◆ Exercise instructions: Verbatim copy, images excluded: write out each record shown below.

[Data extracted from a collection]
──────────

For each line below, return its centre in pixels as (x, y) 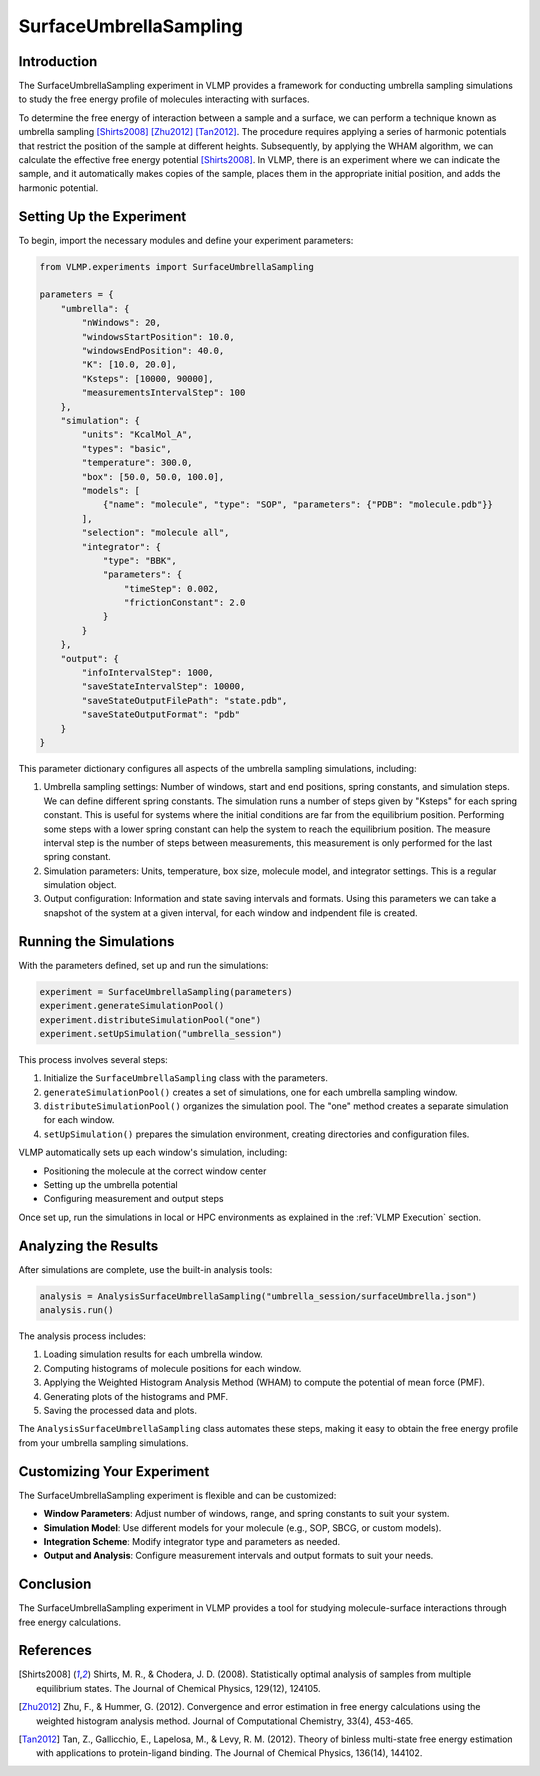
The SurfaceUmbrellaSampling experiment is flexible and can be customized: (177, 1495)
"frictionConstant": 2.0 (184, 603)
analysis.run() (76, 1310)
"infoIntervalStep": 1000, (147, 673)
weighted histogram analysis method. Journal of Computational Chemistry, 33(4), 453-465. (225, 1721)
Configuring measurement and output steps (133, 1199)
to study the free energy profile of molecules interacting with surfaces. (164, 99)
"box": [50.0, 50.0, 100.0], (153, 476)
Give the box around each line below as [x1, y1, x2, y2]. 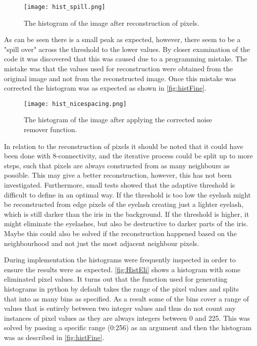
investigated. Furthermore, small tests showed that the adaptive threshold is [4, 180, 235, 190]
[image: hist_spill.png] [24, 3, 105, 10]
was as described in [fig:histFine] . [4, 332, 104, 342]
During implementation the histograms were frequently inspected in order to [4, 254, 236, 265]
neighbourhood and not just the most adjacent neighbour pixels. [4, 238, 199, 248]
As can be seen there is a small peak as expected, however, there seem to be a [4, 34, 241, 45]
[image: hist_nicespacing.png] [24, 100, 127, 107]
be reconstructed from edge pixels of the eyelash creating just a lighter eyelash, [4, 199, 244, 209]
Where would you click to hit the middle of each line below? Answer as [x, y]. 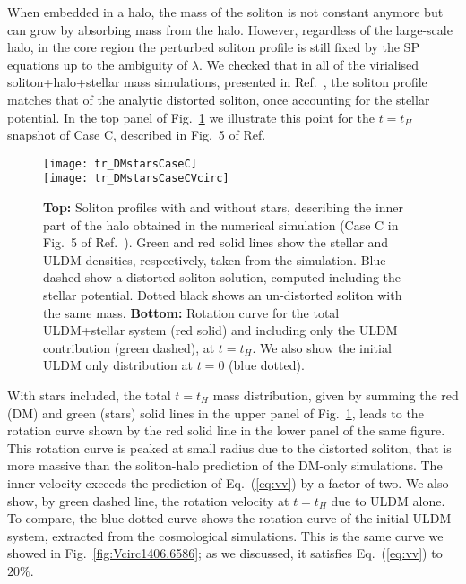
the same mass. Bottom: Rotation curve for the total [191, 312]
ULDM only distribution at [118, 365]
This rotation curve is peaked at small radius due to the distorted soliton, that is [229, 447]
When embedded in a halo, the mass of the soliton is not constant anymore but [225, 12]
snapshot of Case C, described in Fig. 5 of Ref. [137, 135]
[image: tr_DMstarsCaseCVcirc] [136, 179]
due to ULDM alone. [388, 500]
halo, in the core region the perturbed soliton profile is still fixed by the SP [213, 47]
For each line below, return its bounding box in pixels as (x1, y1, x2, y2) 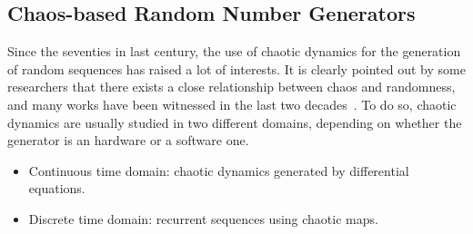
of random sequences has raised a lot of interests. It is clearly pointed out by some (7, 59, 466, 78)
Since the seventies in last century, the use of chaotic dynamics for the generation (7, 42, 461, 61)
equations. (28, 179, 86, 198)
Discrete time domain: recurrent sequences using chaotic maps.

──────────

◆ Task solution:
For each line below, return its centre in pixels as (x, y) 
The SurfaceUmbrellaSampling experiment is flexible and can be customized: (177, 1495)
"frictionConstant": 2.0 (184, 603)
analysis.run() (76, 1310)
"infoIntervalStep": 1000, (147, 673)
weighted histogram analysis method. Journal of Computational Chemistry, 33(4), 453-465. (225, 1721)
Configuring measurement and output steps (133, 1199)
to study the free energy profile of molecules interacting with surfaces. (164, 99)
"box": [50.0, 50.0, 100.0], (153, 476)
Give the box around each line below as [x1, y1, x2, y2]. 
investigated. Furthermore, small tests showed that the adaptive threshold is [4, 180, 235, 190]
[image: hist_spill.png] [24, 3, 105, 10]
was as described in [fig:histFine] . [4, 332, 104, 342]
During implementation the histograms were frequently inspected in order to [4, 254, 236, 265]
neighbourhood and not just the most adjacent neighbour pixels. [4, 238, 199, 248]
As can be seen there is a small peak as expected, however, there seem to be a [4, 34, 241, 45]
[image: hist_nicespacing.png] [24, 100, 127, 107]
be reconstructed from edge pixels of the eyelash creating just a lighter eyelash, [4, 199, 244, 209]
Where would you click to hit the middle of each line below? Answer as [x, y]. 
the same mass. Bottom: Rotation curve for the total [191, 312]
ULDM only distribution at [118, 365]
This rotation curve is peaked at small radius due to the distorted soliton, that is [229, 447]
When embedded in a halo, the mass of the soliton is not constant anymore but [225, 12]
snapshot of Case C, described in Fig. 5 of Ref. [137, 135]
[image: tr_DMstarsCaseCVcirc] [136, 179]
due to ULDM alone. [388, 500]
halo, in the core region the perturbed soliton profile is still fixed by the SP [213, 47]
For each line below, return its bounding box in pixels as (x1, y1, x2, y2) 
of random sequences has raised a lot of interests. It is clearly pointed out by some (7, 59, 466, 78)
Since the seventies in last century, the use of chaotic dynamics for the generation (7, 42, 461, 61)
equations. (28, 179, 86, 198)
Discrete time domain: recurrent sequences using chaotic maps.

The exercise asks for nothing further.